Tests for training/data/scene-descriptions/validate.py — Quality Gate

Covers:
- Unit tests for each validation type
- Rejection workflow (invalid entries rejected)
- Statistics tracking (line_count, valid_count, error_count)
- Integration tests with sample JSONL content
"""

import json
import os
import sys
import tempfile
import unittest
from pathlib import Path

# Add the validate.py module to path
VALIDATE_DIR = Path(__file__).parent.parent / "training" / "data" / "scene-descriptions"
sys.path.insert(0, str(VALIDATE_DIR))

from validate import validate_entry_manual, validate_file


class TestValidateEntryManual(unittest.TestCase):
    """Unit tests for individual field validation."""

    def test_valid_entry(self):
        entry = {
            "song": "Test Song",
            "artist": "Test Artist",
            "beat": 1,
            "timestamp": "0:30",
            "duration_seconds": 30,
            "lyric_line": "A valid lyric line here",
            "scene": {
                "mood": "hope",
                "colors": ["gold", "blue"],
                "composition": "wide shot",
                "camera": "static",
                "description": "A golden field stretching to the horizon at dawn"
            }
        }
        errors = validate_entry_manual(entry, 1)
        self.assertEqual(errors, [], f"Valid entry should have no errors: {errors}")

    # ── Required fields ──────────────────────────────────────
    def test_missing_song(self):
        entry = {"artist": "A", "beat": 1, "timestamp": "0:00", "duration_seconds": 30,
                 "lyric_line": "x", "scene": {"mood": "m", "colors": ["c"], "composition": "c", "camera": "c", "description": "a"*20}}
        errors = validate_entry_manual(entry, 1)
        self.assertTrue(any("song" in e for e in errors))

    def test_missing_artist(self):
        entry = {"song": "S", "beat": 1, "timestamp": "0:00", "duration_seconds": 30,
                 "lyric_line": "x", "scene": {"mood": "m", "colors": ["c"], "composition": "c", "camera": "c", "description": "a"*20}}
        errors = validate_entry_manual(entry, 1)
        self.assertTrue(any("artist" in e for e in errors))
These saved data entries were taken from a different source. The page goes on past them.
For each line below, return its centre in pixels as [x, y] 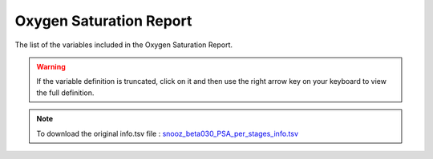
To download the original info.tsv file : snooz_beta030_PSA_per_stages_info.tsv [168, 133]
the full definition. [65, 93]
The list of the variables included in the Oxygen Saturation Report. [123, 45]
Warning [51, 66]
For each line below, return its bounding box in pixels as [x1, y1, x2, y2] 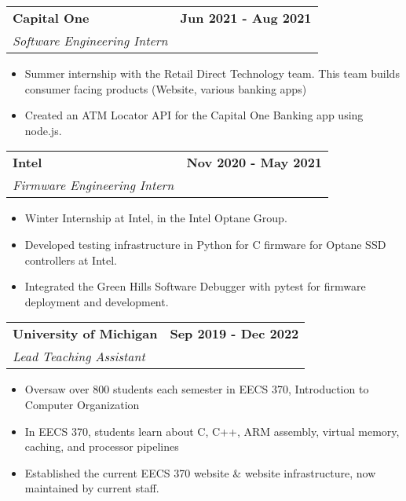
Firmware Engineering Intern [13, 176, 174, 195]
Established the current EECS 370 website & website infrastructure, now [24, 464, 376, 481]
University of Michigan [13, 324, 158, 343]
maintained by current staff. [24, 480, 159, 496]
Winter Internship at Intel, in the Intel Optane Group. [24, 210, 287, 226]
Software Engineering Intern [13, 31, 168, 49]
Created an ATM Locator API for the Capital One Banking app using [24, 107, 364, 123]
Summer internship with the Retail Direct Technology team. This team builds [24, 65, 400, 81]
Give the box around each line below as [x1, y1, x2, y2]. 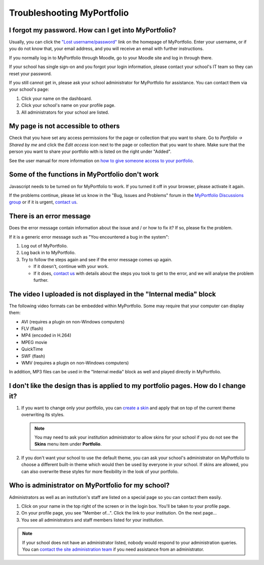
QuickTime [21, 346, 44, 352]
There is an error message [9, 212, 91, 221]
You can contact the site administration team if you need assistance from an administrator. [22, 546, 204, 552]
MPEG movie [21, 339, 47, 345]
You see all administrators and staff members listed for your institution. [21, 517, 164, 523]
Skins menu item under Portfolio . [34, 441, 102, 447]
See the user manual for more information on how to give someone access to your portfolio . [9, 157, 194, 164]
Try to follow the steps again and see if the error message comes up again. [21, 256, 173, 262]
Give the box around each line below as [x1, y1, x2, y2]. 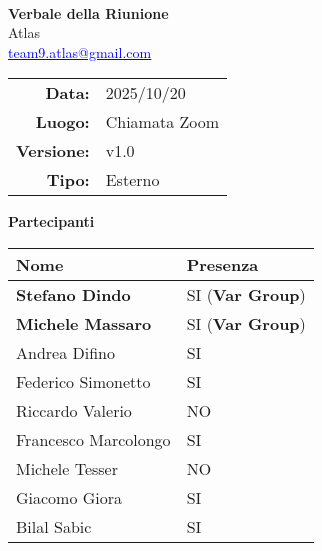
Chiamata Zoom [105, 110, 220, 134]
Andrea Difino [16, 340, 115, 364]
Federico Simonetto [16, 369, 151, 393]
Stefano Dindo [16, 282, 131, 306]
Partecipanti [8, 211, 95, 232]
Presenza [186, 252, 259, 276]
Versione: [16, 139, 90, 163]
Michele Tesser [16, 456, 118, 480]
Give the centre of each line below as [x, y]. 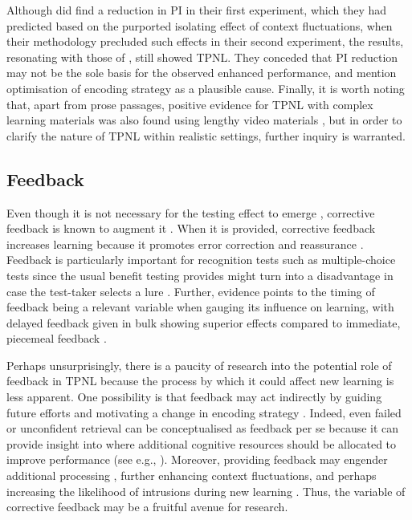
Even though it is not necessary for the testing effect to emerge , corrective [191, 212]
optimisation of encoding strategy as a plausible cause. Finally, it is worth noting [206, 88]
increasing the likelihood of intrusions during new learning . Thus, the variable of [206, 491]
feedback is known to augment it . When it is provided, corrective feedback [191, 228]
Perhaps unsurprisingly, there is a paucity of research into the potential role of [199, 365]
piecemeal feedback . [57, 338]
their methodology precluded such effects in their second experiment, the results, [205, 41]
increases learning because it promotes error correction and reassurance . [185, 244]

    def test_missing_beat(self):
        entry = {"song": "S", "artist": "A", "timestamp": "0:00", "duration_seconds": 30,
                 "lyric_line": "x", "scene": {"mood": "m", "colors": ["c"], "composition": "c", "camera": "c", "description": "a"*20}}
        errors = validate_entry_manual(entry, 1)
        self.assertTrue(any("beat" in e for e in errors))

    def test_missing_scene(self):
        entry = {"song": "S", "artist": "A", "beat": 1, "timestamp": "0:00",
                 "duration_seconds": 30, "lyric_line": "x"}
        errors = validate_entry_manual(entry, 1)
        self.assertTrue(any("scene" in e for e in errors))

    # ── Type checks ──────────────────────────────────────────
    def test_song_empty_string(self):
        entry = {"song": "", "artist": "A", "beat": 1, "timestamp": "0:00",
                 "duration_seconds": 30, "lyric_line": "x",
                 "scene": {"mood": "m", "colors": ["c"], "composition": "c", "camera": "c", "description": "a"*20}}
        errors = validate_entry_manual(entry, 1)
        self.assertTrue(any("song" in e and "empty" in e for e in errors))

    def test_beat_not_positive(self):
        entry = {"song": "S", "artist": "A", "beat": 0, "timestamp": "0:00",
                 "duration_seconds": 30, "lyric_line": "x",
                 "scene": {"mood": "m", "colors": ["c"], "composition": "c", "camera": "c", "description": "a"*20}}
        errors = validate_entry_manual(entry, 1)
        self.assertTrue(any("beat" in e for e in errors))

    def test_beat_string_rejected(self):
        entry = {"song": "S", "artist": "A", "beat": "one", "timestamp": "0:00",
                 "duration_seconds": 30, "lyric_line": "x",
                 "scene": {"mood": "m", "colors": ["c"], "composition": "c", "camera": "c", "description": "a"*20}}
        errors = validate_entry_manual(entry, 1)
        self.assertTrue(any("beat" in e for e in errors))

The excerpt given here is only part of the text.